Jesus, the Rock of Offense
Glenn Goodwin

The Apostle Paul called Jesus a rock of offence. Romans 9:33. So did Peter. I Peter 2:8. They based this on the prophecy of Isaiah 8:14, which refers to the Lord as “a stone of stumbling” and “a rock of offence.” Also, in Psalm 118:22, Jesus is called the stone that the builders refused. In fact, Jesus knew that He was a rock of offence. See Matthew 21:42-44.

But why was Jesus such an offence to the religious people of His day? Why was the meek and lowly Jesus, as harmless as a lamb, the object of such hatred and scorn? Why was He “despised and rejected of men?” Isaiah 53:3. In the first century, Jesus’ enemies pursued Him with unremitting evil purpose, and were not satisfied until His dead body hung limp on a cross.

They hated Him with a cruel and vindictive hatred. They were blind to all reason, deaf to all logic, and hardened until they were past feeling. Their hatred did not stop when He breathed His last breath, but followed His innocent, inoffensive and humble disciples.
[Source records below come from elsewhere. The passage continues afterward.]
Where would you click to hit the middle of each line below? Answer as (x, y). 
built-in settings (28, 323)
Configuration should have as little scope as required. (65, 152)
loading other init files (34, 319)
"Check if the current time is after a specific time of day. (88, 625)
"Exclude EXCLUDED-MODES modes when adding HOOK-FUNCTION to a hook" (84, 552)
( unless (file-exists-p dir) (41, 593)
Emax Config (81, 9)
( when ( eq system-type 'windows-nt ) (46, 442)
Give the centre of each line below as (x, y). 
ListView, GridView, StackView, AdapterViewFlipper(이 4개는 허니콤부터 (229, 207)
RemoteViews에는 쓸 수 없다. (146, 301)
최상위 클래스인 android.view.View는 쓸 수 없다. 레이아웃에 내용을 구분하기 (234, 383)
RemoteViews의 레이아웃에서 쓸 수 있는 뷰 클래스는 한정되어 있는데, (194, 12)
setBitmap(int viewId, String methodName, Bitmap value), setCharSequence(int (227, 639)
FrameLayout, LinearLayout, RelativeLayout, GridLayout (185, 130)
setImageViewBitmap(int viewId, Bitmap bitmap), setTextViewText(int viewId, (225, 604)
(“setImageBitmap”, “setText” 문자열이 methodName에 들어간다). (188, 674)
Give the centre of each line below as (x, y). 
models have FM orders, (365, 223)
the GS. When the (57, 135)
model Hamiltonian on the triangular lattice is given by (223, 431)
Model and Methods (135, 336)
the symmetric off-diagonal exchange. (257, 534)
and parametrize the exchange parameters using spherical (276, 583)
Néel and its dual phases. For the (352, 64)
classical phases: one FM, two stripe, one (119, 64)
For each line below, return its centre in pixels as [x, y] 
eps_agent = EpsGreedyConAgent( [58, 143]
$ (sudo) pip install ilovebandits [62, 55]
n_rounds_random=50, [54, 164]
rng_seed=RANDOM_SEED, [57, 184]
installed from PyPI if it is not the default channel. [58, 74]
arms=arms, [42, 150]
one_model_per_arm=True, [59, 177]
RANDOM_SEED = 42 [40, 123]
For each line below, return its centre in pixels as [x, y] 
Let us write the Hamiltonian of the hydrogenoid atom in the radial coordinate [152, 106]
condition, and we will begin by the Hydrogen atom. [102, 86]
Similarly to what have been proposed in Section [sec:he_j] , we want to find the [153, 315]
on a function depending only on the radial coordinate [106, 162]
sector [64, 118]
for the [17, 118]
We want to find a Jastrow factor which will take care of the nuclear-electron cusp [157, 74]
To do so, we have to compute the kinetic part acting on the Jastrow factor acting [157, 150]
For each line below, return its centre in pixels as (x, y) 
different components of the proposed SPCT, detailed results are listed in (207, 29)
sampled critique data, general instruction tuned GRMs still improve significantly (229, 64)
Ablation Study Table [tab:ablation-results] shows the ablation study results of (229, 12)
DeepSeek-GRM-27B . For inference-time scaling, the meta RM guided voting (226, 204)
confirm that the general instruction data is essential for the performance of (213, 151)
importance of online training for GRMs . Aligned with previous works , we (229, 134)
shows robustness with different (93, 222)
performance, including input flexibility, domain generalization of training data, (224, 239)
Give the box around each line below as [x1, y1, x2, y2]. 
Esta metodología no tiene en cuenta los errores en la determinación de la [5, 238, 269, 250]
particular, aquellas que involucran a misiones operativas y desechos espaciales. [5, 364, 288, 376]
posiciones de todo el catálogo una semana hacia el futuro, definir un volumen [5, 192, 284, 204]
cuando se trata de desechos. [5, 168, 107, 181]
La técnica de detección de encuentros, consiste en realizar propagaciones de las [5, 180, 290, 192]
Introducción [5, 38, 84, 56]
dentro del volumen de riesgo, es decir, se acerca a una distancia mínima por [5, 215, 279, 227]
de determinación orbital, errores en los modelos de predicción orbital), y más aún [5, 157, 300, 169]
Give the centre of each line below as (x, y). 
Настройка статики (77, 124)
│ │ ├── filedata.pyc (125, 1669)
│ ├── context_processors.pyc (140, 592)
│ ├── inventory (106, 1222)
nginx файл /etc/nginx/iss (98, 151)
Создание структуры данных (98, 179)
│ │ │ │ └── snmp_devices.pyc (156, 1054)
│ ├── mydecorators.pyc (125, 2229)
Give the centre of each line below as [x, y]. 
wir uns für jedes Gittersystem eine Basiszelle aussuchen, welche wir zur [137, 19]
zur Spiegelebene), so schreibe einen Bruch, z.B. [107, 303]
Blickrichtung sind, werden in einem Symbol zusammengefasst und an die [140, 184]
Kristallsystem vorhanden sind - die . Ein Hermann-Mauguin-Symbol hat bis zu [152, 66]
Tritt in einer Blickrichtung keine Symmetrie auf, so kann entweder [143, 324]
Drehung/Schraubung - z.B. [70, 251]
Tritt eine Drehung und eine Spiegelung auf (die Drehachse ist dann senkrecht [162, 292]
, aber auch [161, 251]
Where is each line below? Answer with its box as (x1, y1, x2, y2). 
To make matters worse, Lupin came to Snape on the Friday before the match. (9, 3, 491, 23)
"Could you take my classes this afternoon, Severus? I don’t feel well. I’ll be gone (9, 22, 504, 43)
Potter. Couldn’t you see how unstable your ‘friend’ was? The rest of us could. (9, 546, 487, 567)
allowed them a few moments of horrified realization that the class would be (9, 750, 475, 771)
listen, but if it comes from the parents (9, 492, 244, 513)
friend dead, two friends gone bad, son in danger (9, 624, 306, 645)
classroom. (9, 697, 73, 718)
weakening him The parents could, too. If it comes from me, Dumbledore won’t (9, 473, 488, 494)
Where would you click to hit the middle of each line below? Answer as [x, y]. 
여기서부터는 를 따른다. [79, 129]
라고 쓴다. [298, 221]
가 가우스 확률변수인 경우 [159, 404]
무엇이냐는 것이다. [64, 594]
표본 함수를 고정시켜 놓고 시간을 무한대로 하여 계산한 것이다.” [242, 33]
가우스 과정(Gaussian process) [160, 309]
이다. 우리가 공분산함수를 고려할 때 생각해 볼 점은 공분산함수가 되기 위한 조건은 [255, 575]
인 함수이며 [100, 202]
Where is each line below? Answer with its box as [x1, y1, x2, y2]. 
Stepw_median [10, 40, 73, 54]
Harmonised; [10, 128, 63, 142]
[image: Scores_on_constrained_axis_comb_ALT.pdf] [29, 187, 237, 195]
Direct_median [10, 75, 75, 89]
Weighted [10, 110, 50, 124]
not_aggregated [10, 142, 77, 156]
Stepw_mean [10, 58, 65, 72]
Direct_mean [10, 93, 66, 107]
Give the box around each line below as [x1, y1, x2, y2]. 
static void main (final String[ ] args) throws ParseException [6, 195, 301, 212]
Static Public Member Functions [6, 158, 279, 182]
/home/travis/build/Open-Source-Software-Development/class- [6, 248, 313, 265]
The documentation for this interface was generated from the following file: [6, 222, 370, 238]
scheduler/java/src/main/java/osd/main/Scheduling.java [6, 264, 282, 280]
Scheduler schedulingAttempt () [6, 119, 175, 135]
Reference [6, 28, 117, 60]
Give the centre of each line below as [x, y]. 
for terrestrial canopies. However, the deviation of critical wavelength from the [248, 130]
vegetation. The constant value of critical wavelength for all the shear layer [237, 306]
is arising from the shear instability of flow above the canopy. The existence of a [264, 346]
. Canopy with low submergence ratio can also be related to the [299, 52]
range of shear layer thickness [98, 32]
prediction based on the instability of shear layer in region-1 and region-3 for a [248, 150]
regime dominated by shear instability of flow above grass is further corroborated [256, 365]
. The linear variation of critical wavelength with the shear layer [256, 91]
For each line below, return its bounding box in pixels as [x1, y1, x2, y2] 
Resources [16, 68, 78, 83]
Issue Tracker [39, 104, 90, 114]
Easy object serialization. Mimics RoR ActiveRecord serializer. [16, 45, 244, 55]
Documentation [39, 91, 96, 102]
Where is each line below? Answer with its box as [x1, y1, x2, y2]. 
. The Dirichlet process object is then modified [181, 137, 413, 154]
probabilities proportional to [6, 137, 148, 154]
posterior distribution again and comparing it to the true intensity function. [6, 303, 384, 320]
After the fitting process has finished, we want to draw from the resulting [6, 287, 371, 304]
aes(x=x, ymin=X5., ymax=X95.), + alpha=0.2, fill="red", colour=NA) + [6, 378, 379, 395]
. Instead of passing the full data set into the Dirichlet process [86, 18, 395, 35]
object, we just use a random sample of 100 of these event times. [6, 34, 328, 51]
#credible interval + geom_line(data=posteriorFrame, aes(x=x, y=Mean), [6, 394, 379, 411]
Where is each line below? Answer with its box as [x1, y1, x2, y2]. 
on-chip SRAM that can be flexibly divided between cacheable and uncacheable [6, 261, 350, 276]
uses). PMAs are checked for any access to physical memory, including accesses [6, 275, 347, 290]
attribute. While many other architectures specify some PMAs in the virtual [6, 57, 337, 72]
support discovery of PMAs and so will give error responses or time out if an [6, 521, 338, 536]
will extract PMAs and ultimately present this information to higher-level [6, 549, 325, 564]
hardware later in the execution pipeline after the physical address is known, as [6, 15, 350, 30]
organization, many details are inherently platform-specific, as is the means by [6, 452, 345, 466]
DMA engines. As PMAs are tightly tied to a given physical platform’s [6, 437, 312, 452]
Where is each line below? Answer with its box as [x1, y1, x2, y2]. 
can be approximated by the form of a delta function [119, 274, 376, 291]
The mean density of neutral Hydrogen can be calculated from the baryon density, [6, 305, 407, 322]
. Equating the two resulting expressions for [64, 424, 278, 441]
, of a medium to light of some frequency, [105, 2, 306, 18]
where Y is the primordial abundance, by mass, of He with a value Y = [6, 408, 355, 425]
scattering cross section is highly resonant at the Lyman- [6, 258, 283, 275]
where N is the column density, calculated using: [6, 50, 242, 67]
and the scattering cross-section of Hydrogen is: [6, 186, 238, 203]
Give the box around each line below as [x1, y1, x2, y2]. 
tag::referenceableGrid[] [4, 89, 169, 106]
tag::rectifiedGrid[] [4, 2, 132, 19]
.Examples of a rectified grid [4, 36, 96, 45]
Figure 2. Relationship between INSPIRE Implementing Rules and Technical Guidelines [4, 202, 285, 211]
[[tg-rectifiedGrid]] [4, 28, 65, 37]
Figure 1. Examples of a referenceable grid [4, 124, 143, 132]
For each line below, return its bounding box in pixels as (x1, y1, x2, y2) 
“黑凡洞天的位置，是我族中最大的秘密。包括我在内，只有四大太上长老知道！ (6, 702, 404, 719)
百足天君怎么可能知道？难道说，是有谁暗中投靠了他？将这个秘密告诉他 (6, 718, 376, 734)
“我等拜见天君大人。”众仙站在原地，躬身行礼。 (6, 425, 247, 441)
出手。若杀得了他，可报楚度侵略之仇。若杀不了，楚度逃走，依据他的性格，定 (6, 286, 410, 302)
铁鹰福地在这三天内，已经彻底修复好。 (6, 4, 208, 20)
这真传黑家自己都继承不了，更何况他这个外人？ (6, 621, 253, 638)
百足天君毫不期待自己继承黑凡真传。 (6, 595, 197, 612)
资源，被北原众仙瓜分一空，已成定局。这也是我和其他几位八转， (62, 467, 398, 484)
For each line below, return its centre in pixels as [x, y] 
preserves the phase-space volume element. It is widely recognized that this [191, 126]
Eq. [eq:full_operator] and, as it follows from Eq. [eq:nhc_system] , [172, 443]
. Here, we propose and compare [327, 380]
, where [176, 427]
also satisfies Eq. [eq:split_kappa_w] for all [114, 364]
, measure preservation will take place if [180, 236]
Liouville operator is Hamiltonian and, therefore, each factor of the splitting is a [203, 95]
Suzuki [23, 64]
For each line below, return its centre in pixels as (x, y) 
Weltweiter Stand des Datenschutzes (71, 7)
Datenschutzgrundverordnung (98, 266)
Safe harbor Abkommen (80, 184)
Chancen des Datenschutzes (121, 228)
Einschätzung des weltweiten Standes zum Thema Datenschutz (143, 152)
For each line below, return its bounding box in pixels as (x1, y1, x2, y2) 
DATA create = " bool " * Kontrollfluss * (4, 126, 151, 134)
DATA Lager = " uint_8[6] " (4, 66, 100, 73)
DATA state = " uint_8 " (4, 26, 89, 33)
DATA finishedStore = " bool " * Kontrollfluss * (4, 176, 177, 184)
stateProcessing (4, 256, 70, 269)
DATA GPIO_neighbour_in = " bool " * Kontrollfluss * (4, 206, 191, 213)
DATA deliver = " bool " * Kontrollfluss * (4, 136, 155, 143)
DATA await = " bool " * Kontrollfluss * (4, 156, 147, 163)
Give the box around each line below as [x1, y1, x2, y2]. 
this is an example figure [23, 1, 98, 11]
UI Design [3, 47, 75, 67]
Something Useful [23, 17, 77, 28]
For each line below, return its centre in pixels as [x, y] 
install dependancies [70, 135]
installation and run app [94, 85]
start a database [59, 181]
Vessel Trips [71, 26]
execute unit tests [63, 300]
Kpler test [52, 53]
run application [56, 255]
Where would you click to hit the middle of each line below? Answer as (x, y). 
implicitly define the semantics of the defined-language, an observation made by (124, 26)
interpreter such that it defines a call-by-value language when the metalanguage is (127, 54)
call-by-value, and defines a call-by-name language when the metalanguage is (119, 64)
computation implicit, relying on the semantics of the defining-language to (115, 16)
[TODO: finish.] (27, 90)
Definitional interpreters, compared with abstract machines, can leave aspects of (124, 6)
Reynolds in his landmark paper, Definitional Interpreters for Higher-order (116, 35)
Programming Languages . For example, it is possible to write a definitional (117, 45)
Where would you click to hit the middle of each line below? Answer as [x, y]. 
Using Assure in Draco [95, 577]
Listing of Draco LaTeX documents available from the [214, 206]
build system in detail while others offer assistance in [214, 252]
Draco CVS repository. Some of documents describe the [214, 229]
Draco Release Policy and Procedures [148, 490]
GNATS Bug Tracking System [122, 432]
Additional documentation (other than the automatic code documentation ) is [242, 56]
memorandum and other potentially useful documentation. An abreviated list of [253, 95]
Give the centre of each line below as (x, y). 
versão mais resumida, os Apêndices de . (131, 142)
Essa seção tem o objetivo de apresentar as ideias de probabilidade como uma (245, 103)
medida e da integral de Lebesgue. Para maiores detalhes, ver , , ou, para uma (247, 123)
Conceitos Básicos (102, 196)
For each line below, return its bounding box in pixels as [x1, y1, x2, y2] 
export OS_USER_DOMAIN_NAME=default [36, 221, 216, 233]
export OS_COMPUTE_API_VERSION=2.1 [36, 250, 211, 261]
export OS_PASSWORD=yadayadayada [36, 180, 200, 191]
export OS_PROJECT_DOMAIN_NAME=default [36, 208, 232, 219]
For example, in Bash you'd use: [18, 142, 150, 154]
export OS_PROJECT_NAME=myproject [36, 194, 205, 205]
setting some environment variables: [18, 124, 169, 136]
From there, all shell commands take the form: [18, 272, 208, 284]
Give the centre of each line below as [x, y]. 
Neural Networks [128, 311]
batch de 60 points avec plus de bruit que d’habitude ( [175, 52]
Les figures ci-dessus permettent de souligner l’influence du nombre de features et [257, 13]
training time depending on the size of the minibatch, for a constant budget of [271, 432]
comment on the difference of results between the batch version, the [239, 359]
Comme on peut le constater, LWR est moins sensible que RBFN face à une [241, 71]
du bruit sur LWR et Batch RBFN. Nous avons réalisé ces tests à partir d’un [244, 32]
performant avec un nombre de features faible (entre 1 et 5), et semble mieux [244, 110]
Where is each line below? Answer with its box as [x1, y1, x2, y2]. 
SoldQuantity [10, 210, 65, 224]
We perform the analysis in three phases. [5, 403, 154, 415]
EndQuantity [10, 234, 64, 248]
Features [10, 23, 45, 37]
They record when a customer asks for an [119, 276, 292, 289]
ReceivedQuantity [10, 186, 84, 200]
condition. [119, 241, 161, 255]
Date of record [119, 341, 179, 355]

They, too, were persecuted. Those who refused to recant their belief in the resurrection of Jesus Christ from the dead were hailed into prison, tortured and slain. It did not matter that both Jesus and His followers were innocent, meek and lowly. No goodness, benevolence, gentleness, virtue, moral excellence, holiness, godliness, piety, purity, or attainment from their part could assuage the bitter hatred directed their way. Innocent people were hunted 2,000 years ago, pursued and put to death, when charged with no crime, except that they were a Christian. Why this persecution? Why were Jesus and His followers “everywhere spoken against?” Acts 28:22.

Who were their enemies, and what motivated them to hate these people so? Someone inspired the people to hate Jesus and His disciples. The masses loved Jesus. When He gave them bread and fishes, and healed their sick, they followed Him in droves. Only a few had a true revelation of who He was, but the crowds cheered Him as a great prophet. Yet there was a small group of people, men with power and influence, that did not like Jesus.

They were the religious leaders of the day. They hated Him because Jesus did not fit the mold. Jesus did not pander to them. He did not glory in the things they gloried in. He did not associate with the priests, scribes and doctors. In the 23rd chapter of Matthew, Jesus pointed out the hypocrisy of the religious leaders. They acted so religious; but Jesus showed that they were hypocrites. They had their priorities all wrong.

They were more interested in the process of worship than the object of that worship. The teachings of Jesus insulted their dignity, offended them, and filled them with hatred. Religious leaders cannot take it when the sincerity of their religious beliefs and practices are criticized. Jesus was critical of them for oppressing the poor, for being hypocritical in their worship and reverence of the prior prophets and the holy things. Jesus even criticized their prayers. He never failed to point out their error.

They took insult from Jesus’ teaching. They were terribly offended in Jesus. The same religion is as unpopular today as it was 2,000 years ago. The gospel of Christ, as found on the pages of scripture, is still offensive. Anywhere where truth becomes a threat to established religious, economic or political order, it will be attacked. The true church of the Lord Jesus Christ is utterly uncompromising in its message, exclusive in its gospel, and distinct from every other force in society.

We fully expect religious hatred and even persecution. Indeed, religious hatred exists in large areas of the world. Martyrdom is occurring now, and will increase around the world as we approach the time of the end. It will be the religious leaders that are offended, and who will inspire the people to hate the true church. Despite any hatred, we must be true to our mission. We have a message that cannot be compromised. We recognize the Body of Christ as an exclusive and distinct fellowship. God has called us to stand with it, to live for it, and if necessary, to die for it.